Wouldn’t it be great if books had embedded videos? That would make programming textbooks so much easier.
We have to give some hints about how regexes work in the first regex chapter in Learning Perl. It’s hard to describe something like greedy matching and backtracking with only words. It seems like it should be simple to describe, but you are probably like me: you think that because you already understand those concepts.
The Regexp::Debugger can animate a regular expression to show the steps Perl takes as it applies parts of a pattern. Unfortunately, we haven’t shown readers how to install Perl modules yet. That’s not a big deal. Since we can’t show videos in the book (not even in ebooks!), we have to do it without them.
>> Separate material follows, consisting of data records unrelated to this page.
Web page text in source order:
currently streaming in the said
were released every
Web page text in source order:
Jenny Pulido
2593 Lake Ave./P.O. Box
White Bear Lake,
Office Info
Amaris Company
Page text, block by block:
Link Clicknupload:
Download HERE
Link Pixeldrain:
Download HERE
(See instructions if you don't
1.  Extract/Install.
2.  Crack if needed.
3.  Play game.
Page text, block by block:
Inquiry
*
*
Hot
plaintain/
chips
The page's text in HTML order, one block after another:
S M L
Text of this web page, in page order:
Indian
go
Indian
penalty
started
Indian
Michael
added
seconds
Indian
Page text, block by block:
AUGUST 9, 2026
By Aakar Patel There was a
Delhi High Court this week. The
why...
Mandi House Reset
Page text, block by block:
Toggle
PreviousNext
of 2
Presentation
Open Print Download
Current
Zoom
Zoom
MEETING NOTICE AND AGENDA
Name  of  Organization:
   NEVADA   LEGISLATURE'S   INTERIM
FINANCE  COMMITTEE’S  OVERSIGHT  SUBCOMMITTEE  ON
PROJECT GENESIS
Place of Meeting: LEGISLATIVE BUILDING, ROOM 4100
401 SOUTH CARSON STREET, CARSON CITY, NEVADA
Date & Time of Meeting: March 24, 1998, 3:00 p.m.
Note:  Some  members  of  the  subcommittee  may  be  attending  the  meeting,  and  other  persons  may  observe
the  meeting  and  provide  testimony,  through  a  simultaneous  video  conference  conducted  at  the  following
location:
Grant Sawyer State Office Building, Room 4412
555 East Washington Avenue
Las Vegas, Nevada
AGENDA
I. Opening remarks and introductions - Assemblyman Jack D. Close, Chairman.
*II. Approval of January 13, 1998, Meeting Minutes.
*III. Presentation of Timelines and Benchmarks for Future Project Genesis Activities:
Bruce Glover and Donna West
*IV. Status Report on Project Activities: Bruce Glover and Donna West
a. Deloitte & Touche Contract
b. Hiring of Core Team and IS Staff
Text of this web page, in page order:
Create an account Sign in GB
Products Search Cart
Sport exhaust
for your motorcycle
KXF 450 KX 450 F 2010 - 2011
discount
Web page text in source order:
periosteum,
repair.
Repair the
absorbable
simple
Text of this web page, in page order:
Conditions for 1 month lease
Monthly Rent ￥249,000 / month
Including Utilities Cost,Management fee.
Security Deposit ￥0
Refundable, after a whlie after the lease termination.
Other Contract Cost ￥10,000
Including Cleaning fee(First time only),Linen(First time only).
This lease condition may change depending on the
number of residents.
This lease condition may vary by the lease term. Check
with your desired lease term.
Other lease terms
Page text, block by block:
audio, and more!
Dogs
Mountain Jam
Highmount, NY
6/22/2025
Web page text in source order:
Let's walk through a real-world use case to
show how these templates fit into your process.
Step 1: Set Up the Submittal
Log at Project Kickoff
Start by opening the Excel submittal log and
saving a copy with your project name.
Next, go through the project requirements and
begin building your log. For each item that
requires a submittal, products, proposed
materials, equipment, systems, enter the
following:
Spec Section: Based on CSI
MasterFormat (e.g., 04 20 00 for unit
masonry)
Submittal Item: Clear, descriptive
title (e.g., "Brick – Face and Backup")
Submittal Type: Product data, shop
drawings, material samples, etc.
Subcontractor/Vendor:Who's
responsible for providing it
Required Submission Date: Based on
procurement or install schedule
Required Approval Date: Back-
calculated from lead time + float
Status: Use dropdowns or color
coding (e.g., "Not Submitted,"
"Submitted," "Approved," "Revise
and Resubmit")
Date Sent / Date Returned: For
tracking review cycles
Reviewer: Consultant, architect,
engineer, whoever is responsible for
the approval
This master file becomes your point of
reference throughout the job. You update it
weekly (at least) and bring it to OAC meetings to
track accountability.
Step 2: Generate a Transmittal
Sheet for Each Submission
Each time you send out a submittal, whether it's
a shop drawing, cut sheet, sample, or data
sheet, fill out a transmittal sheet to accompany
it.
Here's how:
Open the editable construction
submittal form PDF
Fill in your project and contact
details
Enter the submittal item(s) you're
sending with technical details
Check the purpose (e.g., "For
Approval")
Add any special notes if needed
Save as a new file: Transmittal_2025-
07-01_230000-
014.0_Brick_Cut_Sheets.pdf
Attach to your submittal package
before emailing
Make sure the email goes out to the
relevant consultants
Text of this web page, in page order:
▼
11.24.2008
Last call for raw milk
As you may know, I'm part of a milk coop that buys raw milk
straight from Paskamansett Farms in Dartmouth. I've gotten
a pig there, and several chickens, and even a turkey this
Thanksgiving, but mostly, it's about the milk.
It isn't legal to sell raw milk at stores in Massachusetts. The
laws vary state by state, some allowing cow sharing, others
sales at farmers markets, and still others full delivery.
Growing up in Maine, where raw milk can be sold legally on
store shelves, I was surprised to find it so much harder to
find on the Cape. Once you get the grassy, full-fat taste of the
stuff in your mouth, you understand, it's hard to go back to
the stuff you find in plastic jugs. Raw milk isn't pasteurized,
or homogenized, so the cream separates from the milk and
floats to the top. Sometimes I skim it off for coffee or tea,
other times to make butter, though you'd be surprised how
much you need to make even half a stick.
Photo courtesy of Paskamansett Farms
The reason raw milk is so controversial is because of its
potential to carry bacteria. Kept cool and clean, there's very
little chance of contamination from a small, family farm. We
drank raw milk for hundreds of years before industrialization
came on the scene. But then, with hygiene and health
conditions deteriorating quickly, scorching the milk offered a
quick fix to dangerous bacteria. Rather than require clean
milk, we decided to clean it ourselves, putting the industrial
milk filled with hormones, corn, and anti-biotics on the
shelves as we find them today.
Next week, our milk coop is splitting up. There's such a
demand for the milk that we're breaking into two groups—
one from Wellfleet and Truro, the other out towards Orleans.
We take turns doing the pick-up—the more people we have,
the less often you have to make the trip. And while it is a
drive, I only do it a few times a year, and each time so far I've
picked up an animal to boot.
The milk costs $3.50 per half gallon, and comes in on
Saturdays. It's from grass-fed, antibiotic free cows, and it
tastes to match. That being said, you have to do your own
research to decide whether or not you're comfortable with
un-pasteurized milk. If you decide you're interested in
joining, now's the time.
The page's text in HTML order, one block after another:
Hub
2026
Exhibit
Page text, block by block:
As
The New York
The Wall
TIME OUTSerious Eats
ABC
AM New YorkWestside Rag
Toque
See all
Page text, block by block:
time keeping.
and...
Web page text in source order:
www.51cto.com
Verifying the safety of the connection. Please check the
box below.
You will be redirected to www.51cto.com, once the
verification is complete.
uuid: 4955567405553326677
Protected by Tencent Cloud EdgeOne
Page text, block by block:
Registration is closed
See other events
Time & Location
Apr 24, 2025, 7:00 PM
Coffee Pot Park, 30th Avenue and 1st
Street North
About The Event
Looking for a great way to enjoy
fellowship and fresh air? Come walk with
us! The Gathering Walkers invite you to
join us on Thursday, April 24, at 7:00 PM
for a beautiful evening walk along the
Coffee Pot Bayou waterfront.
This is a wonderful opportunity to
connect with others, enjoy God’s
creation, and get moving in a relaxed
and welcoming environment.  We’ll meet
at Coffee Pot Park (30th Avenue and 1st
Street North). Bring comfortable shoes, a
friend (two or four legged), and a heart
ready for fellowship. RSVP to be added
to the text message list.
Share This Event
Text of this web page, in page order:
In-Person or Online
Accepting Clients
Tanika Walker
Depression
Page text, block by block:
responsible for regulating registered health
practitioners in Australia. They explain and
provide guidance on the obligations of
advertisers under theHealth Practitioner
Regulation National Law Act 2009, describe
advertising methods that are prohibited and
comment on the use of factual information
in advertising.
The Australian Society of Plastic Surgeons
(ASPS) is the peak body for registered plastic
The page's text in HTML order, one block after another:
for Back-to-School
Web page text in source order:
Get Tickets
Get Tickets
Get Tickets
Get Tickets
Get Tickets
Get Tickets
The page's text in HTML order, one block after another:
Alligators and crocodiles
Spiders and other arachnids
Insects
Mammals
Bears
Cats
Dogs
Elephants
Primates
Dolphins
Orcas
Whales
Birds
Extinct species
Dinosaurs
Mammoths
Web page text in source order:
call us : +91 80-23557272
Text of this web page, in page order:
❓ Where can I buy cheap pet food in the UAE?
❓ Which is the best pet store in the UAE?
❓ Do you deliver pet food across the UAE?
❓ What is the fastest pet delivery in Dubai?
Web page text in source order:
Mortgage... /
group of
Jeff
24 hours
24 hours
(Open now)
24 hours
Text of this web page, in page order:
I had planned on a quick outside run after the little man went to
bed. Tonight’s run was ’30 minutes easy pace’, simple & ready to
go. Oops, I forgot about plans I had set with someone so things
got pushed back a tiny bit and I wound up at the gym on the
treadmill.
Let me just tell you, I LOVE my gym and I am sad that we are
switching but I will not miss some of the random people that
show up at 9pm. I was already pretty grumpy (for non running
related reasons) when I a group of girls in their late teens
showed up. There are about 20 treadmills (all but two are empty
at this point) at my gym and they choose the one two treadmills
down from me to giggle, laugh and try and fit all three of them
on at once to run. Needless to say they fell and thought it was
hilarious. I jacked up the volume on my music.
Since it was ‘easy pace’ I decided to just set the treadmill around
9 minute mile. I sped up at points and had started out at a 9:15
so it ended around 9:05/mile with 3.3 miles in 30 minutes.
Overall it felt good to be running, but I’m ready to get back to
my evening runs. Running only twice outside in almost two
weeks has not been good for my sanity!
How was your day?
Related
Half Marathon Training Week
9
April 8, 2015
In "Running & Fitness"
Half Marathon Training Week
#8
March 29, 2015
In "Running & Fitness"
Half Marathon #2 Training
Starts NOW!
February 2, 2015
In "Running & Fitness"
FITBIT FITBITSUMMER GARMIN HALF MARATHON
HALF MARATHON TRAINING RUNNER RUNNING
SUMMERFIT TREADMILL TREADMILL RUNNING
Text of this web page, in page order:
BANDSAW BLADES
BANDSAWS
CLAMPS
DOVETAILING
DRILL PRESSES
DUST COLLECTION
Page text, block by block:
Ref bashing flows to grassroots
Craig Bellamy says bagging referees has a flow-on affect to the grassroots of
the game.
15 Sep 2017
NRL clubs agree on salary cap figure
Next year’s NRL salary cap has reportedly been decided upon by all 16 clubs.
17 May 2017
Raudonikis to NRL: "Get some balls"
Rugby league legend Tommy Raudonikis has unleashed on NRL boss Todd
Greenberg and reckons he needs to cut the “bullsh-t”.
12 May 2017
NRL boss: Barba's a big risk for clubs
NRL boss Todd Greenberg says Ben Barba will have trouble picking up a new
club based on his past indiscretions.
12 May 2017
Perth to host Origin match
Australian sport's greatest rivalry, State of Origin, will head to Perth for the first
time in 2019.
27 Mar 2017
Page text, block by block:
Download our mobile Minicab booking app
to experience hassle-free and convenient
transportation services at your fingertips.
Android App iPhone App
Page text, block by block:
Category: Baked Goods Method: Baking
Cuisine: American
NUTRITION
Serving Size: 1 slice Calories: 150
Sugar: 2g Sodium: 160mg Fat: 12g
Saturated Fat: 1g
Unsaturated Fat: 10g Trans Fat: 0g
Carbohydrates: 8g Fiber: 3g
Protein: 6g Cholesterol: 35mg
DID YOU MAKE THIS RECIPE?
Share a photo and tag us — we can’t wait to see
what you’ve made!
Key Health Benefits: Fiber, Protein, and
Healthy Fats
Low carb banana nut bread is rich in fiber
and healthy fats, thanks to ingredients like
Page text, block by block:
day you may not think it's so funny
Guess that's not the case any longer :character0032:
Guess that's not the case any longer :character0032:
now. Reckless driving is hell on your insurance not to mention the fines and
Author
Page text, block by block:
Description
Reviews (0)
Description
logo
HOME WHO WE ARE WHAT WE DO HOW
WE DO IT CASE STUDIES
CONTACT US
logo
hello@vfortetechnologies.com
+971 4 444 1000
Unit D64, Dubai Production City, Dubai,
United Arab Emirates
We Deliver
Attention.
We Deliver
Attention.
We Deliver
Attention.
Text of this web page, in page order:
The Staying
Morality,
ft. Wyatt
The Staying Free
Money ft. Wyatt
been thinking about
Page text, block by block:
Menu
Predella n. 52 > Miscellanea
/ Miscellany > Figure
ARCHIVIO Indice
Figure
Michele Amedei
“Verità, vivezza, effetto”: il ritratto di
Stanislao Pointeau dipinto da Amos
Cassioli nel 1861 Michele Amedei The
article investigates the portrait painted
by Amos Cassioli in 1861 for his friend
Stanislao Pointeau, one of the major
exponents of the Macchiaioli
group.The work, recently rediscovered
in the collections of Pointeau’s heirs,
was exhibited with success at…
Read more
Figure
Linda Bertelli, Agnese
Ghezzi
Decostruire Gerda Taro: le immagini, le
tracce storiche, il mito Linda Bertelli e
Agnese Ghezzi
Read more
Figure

We can show animations on this website though!
We include an example of the *
quantifier to match zero or more times. The quantifier is greedy, so inside the regex engine, the .*
grabs the rest of the string. When Perl needs to match the rest of the pattern, it has to backtrack. Here’s the code I wish I could animate in the book:
# greedy $_ = 'Bamm bamm'; if (/B.*m/) { print "It matched!\n"; }
To run this under Regexp::Debugger, you load that module. You can do this without changing the program by loading it on the command line:
% perl -MRegexp::Debugger greedy
There’s an rxrx
convenience program from that distribution that does the same thing:
% rxrx greedy
In the animation, the blue highlights note the parts that matched. The magenta color shows parts that are in the processing of matching (and might yet fail). Notice in the lower right there’s a step counter to show how hard the regex engine has to work.
The next example has a more extreme version of backtracking.
$_ = "fred and barney went bowling last night"; if (/fred.+barney/) { print "It matched!\n"; }
It’s tedious, but perhaps by experiencing that tedium you’ll write better regular expressions:
Curious why in the second example, as it is searching in reverse order, the checking doesn’t jump by the length of the string it’s trying to match (i.e. barney)
I wish I had this module when I read Jeffrey Friedl’s “Mastering Regular Expressions”. Frankly, I can’t believe that is wasn’t listed as a resource in the book.
that’s wonderful! i can’t wait until chapter 11 to understand how should i use this on my own system!